Among the forms of oxidative DNA damage reported, 8-OH-Gua (3) is recognized as an important lesion because of its mutagenicity (4-9). This modified base is used widely as a marker of DNA oxidation (3, 10) because of its sensitive detection by an HPLC system connected to an electrochemical detector. An oxidized form of adenine, 2-OH-Ade, is produced by Fenton-type reactions of deoxyadenosine derivatives (11, 12). The yields of 2-OH-Ade are similar to those of 8-OH-Gua in the monomeric form, although its formation in DNA is less efficient. It was reported that the treatment of cultured human cells with H2O2 induces 2-OH-Ade accumulation in DNA (one-fifth of that of 8-OH-Gua) (13). Moreover, 2-OH-Ade possesses mutation inducibility similar to that of 8-OH-Gua in Escherichia coli and mammalian cells (14, 15). Thus, 2-OH-Ade appears to be another important form of DNA damage produced by ROS.
An oxidative DNA lesion is likely to be formed through two pathways. One is the direct oxidation of a residue in DNA, and another is the incorporation of an oxidatively damaged DNA precursor by a DNA polymerase(s). In fact, it was shown that the two pathways contribute almost equally to the formation of 8-OH-Gua in DNA (16). Moreover, the presence of the MutT protein and its mammalian counterpart, which hydrolyze the mutagenic nucleotide 8-OH-dGTP, indicates that the prevention of its incorporation into DNA is important in organisms (17, 18). Thus, it is necessary to determine the mutagenicity of an oxidatively damaged DNA precursor in cells to reveal the overall effects on the mutations induced by ROS.
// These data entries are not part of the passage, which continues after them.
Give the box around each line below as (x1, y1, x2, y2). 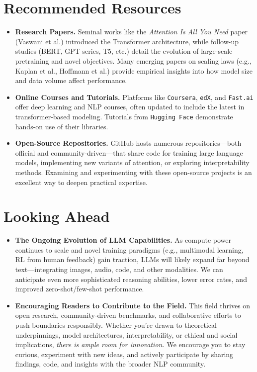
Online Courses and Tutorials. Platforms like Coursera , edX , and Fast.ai (15, 92, 254, 102)
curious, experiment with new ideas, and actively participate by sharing (15, 349, 234, 359)
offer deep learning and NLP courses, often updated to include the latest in (15, 101, 245, 112)
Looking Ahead (3, 206, 110, 226)
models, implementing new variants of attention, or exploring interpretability (15, 157, 250, 168)
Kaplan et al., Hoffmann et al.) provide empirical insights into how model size (15, 65, 253, 76)
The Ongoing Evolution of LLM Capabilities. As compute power (15, 235, 232, 245)
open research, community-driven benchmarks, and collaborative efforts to (15, 310, 241, 320)
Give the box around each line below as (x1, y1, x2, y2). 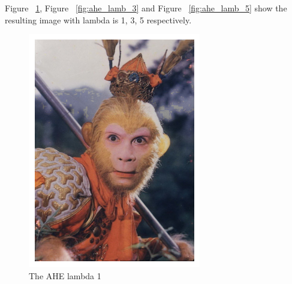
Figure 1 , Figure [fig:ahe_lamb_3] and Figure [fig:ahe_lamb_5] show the (5, 2, 287, 14)
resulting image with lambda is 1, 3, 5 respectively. (5, 13, 192, 26)
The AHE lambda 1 (29, 269, 101, 282)
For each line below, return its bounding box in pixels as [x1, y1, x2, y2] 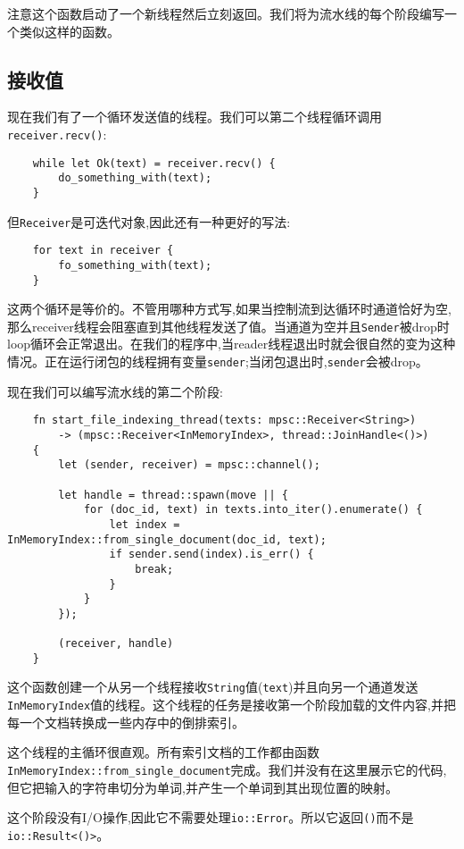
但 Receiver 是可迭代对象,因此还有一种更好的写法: [7, 212, 291, 231]
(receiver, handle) [58, 637, 174, 651]
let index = [109, 517, 180, 531]
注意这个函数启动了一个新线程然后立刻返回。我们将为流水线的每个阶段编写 [7, 4, 444, 22]
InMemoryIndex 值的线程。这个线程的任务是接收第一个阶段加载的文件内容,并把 [7, 695, 456, 714]
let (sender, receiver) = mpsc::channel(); [58, 458, 320, 472]
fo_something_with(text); [58, 258, 212, 272]
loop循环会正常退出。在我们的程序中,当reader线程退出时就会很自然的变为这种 [7, 334, 456, 353]
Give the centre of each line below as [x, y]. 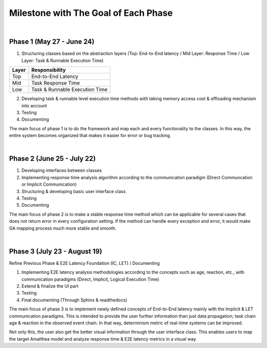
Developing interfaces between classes [62, 170]
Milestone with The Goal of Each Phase [91, 13]
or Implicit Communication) [49, 184]
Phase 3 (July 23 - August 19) [56, 251]
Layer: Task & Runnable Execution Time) [63, 60]
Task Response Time [56, 83]
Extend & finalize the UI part [50, 286]
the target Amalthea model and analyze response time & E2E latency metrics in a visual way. [103, 339]
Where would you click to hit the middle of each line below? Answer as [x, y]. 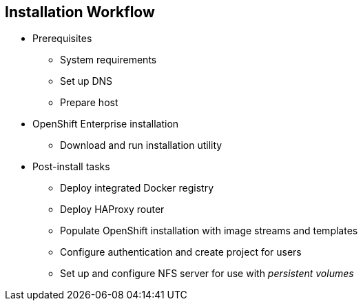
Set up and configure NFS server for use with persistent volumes [207, 274]
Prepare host [89, 103]
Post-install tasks [71, 167]
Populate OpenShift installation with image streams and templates [209, 231]
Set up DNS [86, 81]
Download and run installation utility [141, 145]
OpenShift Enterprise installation [106, 124]
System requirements [108, 60]

However, few studies on the mutagenic potential of an oxidatively
damaged DNA precursor have been reported. 8-OH-dGTP is used as a
substrate by DNA polymerases and is inserted opposite C and A in the
template DNA (5, 17). We reported the insertion of 2-OH-dAMP opposite T
and C by the mammalian DNA polymerase (11). The incorporation of
5-hydroxydeoxycytidine 5'-triphosphate and 5-formyldeoxyuridine
5'-triphosphate opposite A and G has also been reported (19, 20).
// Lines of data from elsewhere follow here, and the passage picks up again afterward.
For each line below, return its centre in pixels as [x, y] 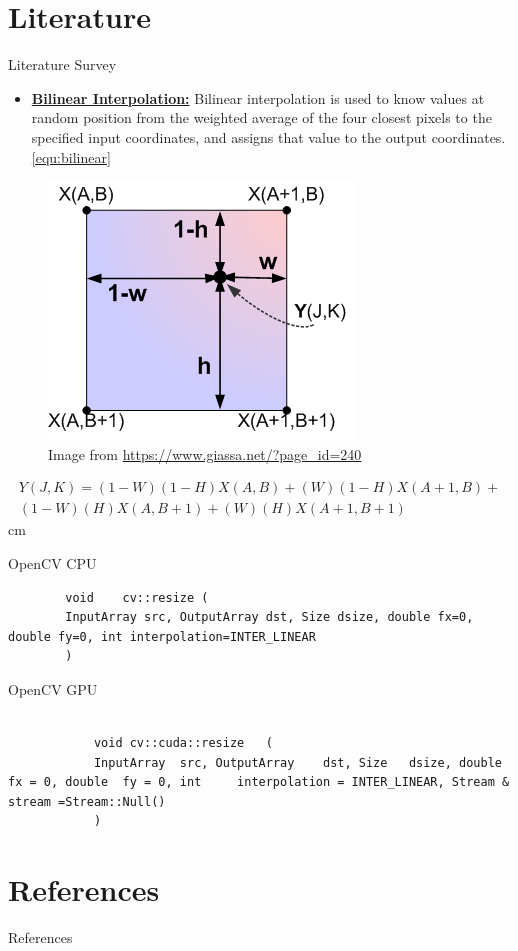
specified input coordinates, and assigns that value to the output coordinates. [268, 136]
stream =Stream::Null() [87, 801]
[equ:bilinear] [71, 156]
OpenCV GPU [53, 688]
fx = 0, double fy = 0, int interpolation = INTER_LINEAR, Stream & [259, 782]
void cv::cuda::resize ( [183, 743]
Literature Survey [62, 64]
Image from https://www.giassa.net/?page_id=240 [205, 453]
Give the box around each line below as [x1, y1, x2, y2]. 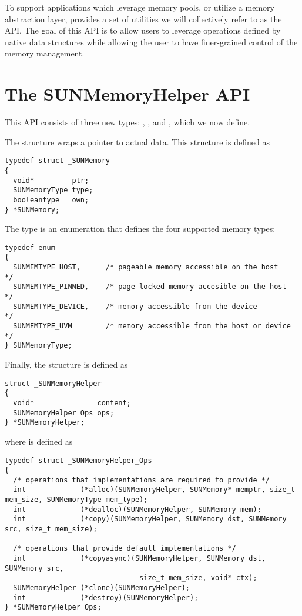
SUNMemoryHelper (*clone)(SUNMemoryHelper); [13, 584, 190, 592]
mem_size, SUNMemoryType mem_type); [5, 495, 148, 504]
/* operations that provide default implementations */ [13, 544, 236, 553]
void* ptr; [13, 176, 89, 185]
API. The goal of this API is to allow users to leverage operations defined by [5, 24, 281, 36]
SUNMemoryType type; [13, 186, 93, 195]
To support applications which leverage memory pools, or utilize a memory [5, 1, 274, 13]
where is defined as [5, 435, 73, 447]
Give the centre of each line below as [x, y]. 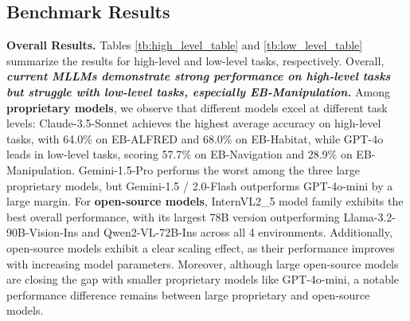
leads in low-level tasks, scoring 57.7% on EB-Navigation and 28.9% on [180, 154]
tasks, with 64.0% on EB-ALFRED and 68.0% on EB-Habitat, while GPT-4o [195, 138]
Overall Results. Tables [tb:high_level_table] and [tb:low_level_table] [185, 45]
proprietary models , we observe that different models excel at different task [197, 107]
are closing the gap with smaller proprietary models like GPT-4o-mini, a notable [203, 279]
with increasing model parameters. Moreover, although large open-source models [203, 263]
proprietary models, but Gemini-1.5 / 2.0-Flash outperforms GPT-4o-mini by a [200, 185]
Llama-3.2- [370, 216]

Minnick et al. (21) used 8-OH-dGTP as a substrate in SV40
origin-dependent DNA replication with the use of a human
cell extract (21). All of these studies were conducted in
vitro, and to our knowledge, the mutagenicity of a damaged
nucleotide in vivo has never been reported.
In this study we introduced two important oxidatively damaged purine
nucleotides, 8-OH-dGTP and 2-OH-dATP (Fig.
1), into E. coli and analyzed
the induction of mutations in the lacI gene on the
chromosomal DNA. 8-OH-dGTP and 2-OH-dATP were similarly mutagenic
in vivo and elicited A·T C·G and G·C
T·A
transversions, respectively. This new method enables the evaluation and
comparison of the mutagenic potentials of damaged DNA precursors
in vivo.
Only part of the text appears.